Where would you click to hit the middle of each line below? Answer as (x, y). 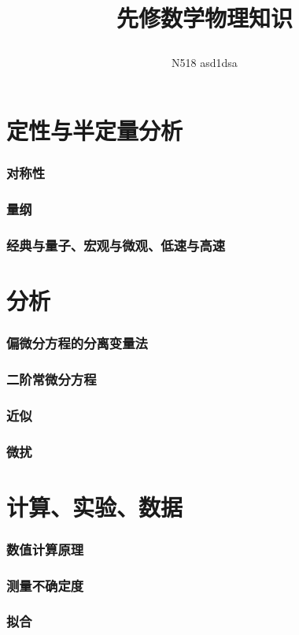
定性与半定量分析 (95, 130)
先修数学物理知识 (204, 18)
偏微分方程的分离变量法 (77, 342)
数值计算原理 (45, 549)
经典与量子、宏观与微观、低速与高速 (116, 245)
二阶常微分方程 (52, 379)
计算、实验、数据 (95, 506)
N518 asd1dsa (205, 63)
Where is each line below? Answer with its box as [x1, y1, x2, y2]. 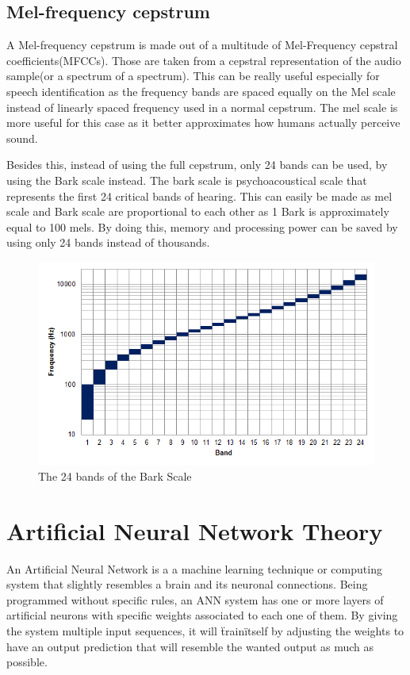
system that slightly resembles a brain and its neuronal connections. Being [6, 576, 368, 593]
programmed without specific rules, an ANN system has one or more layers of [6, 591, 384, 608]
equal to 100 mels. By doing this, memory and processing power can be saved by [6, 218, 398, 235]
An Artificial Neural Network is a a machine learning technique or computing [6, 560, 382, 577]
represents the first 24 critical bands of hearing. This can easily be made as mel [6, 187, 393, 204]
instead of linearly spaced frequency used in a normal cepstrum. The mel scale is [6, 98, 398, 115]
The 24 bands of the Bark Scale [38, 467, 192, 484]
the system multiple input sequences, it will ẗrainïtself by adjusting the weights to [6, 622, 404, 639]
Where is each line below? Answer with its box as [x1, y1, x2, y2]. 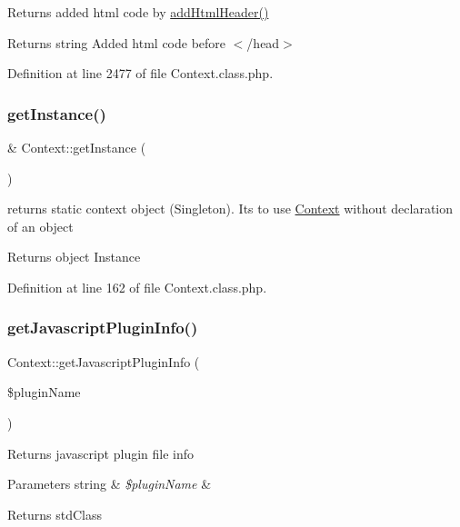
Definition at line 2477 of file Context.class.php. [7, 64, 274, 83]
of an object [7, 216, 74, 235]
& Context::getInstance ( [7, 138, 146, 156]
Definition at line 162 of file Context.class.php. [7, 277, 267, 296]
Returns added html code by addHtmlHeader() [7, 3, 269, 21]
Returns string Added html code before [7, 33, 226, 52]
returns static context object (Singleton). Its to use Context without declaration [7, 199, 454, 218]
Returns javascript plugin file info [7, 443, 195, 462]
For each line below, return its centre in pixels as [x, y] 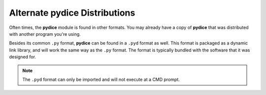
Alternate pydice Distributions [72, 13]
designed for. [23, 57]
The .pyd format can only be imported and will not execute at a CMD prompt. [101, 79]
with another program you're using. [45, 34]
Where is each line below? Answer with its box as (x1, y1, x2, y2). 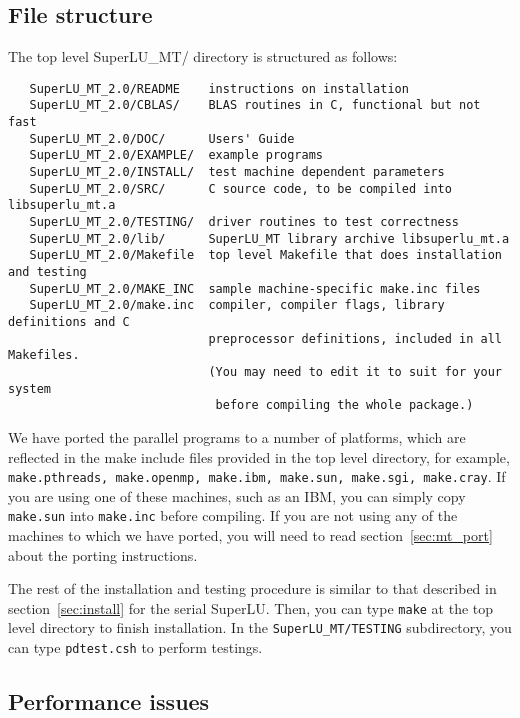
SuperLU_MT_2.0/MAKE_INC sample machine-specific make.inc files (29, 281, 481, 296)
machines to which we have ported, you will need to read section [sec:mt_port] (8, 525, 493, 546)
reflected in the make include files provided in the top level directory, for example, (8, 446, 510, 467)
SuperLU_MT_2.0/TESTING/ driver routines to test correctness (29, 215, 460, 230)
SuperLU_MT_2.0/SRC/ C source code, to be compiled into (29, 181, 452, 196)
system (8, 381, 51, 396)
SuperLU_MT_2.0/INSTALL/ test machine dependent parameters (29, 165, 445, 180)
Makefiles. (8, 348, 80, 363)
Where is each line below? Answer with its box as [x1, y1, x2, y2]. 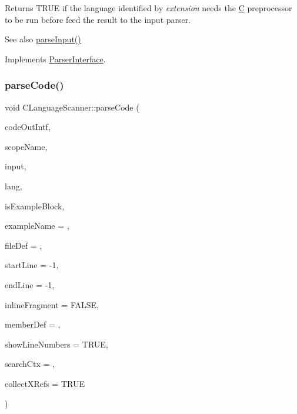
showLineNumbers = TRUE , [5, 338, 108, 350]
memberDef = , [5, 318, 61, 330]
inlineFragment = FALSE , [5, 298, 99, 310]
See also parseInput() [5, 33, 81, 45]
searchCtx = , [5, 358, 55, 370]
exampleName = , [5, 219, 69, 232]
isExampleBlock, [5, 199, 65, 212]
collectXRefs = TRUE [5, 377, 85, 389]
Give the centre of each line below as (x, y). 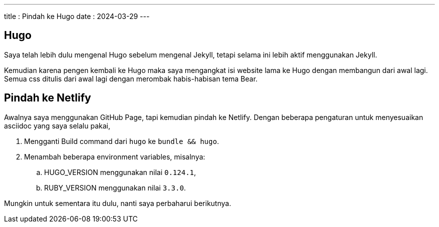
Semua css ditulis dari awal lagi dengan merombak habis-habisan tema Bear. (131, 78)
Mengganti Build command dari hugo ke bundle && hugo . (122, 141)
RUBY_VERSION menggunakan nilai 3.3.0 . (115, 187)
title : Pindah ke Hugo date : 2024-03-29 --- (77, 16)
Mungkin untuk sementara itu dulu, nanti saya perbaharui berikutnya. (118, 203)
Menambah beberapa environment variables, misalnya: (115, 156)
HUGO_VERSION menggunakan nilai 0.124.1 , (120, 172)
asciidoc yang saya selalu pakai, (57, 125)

_ _ _

Task goal: Leaving out every picture, repeat exactly the lines of the records from the start through the line that has "instead of linearly".

Finished task:
Where would you click to hit the middle of each line below? Answer as (x, y). 
定性与半定量分析 (95, 130)
先修数学物理知识 (204, 18)
偏微分方程的分离变量法 (77, 342)
数值计算原理 (45, 549)
经典与量子、宏观与微观、低速与高速 (116, 245)
二阶常微分方程 (52, 379)
计算、实验、数据 (95, 506)
N518 asd1dsa (205, 63)
Where is each line below? Answer with its box as [x1, y1, x2, y2]. 
system that slightly resembles a brain and its neuronal connections. Being [6, 576, 368, 593]
programmed without specific rules, an ANN system has one or more layers of [6, 591, 384, 608]
equal to 100 mels. By doing this, memory and processing power can be saved by [6, 218, 398, 235]
An Artificial Neural Network is a a machine learning technique or computing [6, 560, 382, 577]
represents the first 24 critical bands of hearing. This can easily be made as mel [6, 187, 393, 204]
instead of linearly spaced frequency used in a normal cepstrum. The mel scale is [6, 98, 398, 115]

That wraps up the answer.